Diffusion models are neural networks trained to remove “noise”—random perturbations added to data—from their input. Given a random mess of pixels, a diffusion model will try to turn it into a recognizable image.
In Chroma, noise is added by unraveling the amino acid chains that a protein is made from. Given a random clump of these chains, Chroma tries to put them together to form a protein. Guided by specified constraints on what the result should look like, Chroma can generate novel proteins with specific properties.
Baker’s team takes a different approach, though the end results are similar. Its diffusion model starts with an even more scrambled structure. Another key difference is that RoseTTAFold Diffusion uses information about how the pieces of a protein fit together provided by a separate neural network trained to predict protein structure (as DeepMind’s AlphaFold does). This guides the overall generative process.
Generate Biomedicines and Baker’s team both show off an impressive array of results. They are able to generate proteins with multiple degrees of symmetry, including proteins that are circular, triangular, or hexagonal. To illustrate the versatility of their program, Generate Biomedicines generated proteins shaped like the 26 letters of the Latin alphabet and the numerals 0 to 10. Both teams can also generate pieces of proteins, matching new parts to existing structures.
Most of these demonstrated structures would serve no purpose in practice. But because a protein’s function is determined by its shape, being able to generate different structures on demand is crucial.

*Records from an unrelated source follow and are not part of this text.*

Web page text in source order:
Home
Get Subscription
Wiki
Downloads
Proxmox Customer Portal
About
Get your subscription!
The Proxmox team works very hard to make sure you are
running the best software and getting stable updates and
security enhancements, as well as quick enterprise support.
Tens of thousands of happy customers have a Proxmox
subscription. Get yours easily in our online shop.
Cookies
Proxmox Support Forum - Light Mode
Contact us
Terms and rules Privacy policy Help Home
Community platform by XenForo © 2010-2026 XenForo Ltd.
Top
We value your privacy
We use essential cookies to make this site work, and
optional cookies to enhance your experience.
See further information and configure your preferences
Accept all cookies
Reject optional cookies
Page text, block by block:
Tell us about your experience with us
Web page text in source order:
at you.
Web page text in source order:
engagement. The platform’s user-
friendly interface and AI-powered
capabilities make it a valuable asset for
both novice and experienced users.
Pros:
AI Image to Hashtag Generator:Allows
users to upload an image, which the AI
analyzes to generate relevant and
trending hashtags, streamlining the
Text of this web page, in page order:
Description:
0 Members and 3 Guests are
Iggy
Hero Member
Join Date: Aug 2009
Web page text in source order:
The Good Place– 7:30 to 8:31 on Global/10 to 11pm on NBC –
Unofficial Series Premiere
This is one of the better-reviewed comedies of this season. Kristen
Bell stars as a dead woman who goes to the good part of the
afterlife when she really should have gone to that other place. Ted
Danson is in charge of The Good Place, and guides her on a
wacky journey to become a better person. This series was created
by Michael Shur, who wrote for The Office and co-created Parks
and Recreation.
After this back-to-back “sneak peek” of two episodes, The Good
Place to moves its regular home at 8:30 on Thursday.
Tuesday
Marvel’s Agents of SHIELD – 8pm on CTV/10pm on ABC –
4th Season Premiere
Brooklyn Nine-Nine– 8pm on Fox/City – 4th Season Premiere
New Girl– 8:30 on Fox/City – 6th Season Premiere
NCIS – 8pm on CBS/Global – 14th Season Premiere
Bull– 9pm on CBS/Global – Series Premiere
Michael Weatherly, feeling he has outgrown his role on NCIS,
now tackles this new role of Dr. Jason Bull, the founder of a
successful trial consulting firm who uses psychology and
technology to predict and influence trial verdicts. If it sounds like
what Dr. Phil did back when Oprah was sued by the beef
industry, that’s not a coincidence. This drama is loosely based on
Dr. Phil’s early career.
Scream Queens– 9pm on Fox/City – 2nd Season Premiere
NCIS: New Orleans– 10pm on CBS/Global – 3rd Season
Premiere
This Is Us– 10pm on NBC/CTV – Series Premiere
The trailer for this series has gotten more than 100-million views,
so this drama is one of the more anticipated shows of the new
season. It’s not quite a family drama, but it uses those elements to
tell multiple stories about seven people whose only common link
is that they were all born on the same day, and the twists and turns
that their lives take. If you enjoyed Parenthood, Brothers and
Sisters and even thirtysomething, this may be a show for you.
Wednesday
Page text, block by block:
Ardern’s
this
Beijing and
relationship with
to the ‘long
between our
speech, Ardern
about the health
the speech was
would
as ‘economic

Generating strange designs on a computer is one thing. But the goal is to turn these designs into real proteins. To test whether Chroma produced designs that could be made, Generate Biomedicines took the sequences for some of its designs—the amino acid strings that make up the protein—and ran them through another AI program. They found that 55% of them would be predicted to fold into the structure generated by Chroma, which suggests that these are designs for viable proteins.

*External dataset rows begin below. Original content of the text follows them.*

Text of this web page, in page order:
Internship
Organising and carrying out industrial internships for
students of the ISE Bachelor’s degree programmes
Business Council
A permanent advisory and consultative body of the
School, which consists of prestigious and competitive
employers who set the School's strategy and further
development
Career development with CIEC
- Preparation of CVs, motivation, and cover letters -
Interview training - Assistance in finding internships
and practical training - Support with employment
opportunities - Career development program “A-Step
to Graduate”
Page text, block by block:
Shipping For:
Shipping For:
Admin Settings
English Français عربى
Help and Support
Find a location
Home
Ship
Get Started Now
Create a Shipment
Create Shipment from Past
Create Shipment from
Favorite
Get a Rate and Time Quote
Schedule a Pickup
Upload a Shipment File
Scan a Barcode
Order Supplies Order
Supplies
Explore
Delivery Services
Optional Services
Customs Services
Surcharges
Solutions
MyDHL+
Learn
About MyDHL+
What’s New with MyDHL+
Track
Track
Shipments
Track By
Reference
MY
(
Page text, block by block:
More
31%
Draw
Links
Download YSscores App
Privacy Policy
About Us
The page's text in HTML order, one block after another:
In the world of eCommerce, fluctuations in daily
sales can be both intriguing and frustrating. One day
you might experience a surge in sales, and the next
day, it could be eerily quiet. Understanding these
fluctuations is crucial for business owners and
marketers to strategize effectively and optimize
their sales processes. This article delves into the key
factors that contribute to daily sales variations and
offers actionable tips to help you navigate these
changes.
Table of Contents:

Baker’s team ran a similar test. But Baker and his colleagues have gone a lot further than Generate Biomedicines in evaluating their model. They have created some of RoseTTAFold Diffusion’s designs in their lab. (Generate Biomedicines says that it is also doing lab tests but is not yet ready to share results.) “This is more than just proof of concept,” says Trippe. “We’re actually using this to make really great proteins.”
A protein structure generated by RoseTTAFold Diffusion that binds to the SARS-CoV-2 spike protein
For Baker, the headline result is the generation of a new protein that attaches to the parathyroid hormone, which controls calcium levels in the blood. “We basically gave the model the hormone and nothing else and told it to make a protein that binds to it,” he says. When they tested the novel protein in the lab, they found that it attached to the hormone more tightly than anything that could have been generated using other computational methods—and more tightly than existing drugs. “It came up with this protein design out of thin air,” says Baker.

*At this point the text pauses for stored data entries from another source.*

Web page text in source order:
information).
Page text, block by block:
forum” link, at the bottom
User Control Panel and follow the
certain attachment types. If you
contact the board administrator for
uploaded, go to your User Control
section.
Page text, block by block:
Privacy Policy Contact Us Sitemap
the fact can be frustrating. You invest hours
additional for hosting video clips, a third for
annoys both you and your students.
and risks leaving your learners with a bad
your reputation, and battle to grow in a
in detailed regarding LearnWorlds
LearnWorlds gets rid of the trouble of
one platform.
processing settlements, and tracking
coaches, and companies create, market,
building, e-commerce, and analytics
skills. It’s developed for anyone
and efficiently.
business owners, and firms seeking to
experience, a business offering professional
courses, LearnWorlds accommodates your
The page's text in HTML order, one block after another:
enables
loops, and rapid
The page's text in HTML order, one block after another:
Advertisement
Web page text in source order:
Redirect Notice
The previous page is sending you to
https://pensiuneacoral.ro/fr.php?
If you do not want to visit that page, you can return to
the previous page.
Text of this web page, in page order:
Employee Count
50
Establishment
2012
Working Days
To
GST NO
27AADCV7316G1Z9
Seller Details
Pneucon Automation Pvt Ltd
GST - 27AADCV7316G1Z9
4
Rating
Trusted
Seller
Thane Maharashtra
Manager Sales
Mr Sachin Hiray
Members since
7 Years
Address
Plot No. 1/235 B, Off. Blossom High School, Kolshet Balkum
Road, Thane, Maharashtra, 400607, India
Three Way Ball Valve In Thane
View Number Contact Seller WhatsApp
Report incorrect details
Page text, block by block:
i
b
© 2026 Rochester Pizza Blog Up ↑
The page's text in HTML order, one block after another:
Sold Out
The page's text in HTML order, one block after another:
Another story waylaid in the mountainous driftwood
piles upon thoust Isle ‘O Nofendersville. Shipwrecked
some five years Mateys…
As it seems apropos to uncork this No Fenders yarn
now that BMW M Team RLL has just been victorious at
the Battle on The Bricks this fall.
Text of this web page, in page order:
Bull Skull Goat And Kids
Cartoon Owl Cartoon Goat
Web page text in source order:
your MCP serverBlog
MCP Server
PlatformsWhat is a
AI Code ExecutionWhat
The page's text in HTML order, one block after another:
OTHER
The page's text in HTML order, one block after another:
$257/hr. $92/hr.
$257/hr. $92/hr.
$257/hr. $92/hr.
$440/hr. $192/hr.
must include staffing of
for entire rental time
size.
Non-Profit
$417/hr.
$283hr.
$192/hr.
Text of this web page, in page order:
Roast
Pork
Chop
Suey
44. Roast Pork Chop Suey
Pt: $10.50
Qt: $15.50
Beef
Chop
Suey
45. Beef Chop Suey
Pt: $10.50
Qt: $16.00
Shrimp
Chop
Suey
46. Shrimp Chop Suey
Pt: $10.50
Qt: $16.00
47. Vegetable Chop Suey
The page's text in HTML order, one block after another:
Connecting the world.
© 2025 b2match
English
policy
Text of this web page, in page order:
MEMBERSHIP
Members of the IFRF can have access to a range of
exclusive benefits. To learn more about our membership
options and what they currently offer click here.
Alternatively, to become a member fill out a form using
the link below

Grigoryan acknowledges that inventing new proteins is just the first step of many. We’re a drug company, he says. “At the end of the day what matters is whether we can make medicines that work or not.” Protein based drugs need to be manufactured in large numbers, then tested in the lab and finally in humans. This can take years. But he thinks that his company and others will find ways for AI to speed up those steps up as well.
“The rate of scientific progress comes in fits and starts,” says Baker. “But right now we’re in the middle of what can only be called a technological revolution.”